Provided records:
==========

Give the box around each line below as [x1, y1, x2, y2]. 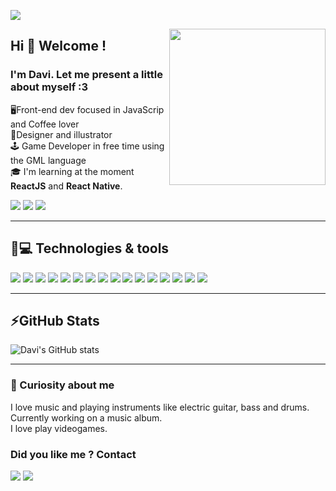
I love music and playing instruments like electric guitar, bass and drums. [10, 401, 310, 413]
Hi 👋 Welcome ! [10, 38, 107, 55]
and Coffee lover [10, 118, 80, 130]
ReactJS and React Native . [10, 180, 123, 192]
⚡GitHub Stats [10, 312, 100, 329]
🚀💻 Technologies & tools [10, 240, 170, 257]
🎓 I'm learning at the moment [10, 165, 135, 177]
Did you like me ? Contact [10, 447, 137, 461]
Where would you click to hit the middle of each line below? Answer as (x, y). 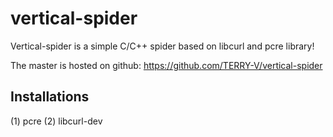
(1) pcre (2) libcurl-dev (56, 121)
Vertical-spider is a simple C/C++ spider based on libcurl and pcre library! (162, 46)
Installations (50, 97)
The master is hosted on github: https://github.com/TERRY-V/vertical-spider (166, 65)

==========

What you will do:
Working from the line with "Did you like me ? Contact [10, 447, 137, 461]" down through the last line of the records, give every line again exactly, but no pictures.

Answer area:
Did you like me ? Contact [10, 447, 137, 461]
Where would you click to hit the middle of each line below? Answer as (x, y). 
(1) pcre (2) libcurl-dev (56, 121)
Vertical-spider is a simple C/C++ spider based on libcurl and pcre library! (162, 46)
Installations (50, 97)
The master is hosted on github: https://github.com/TERRY-V/vertical-spider (166, 65)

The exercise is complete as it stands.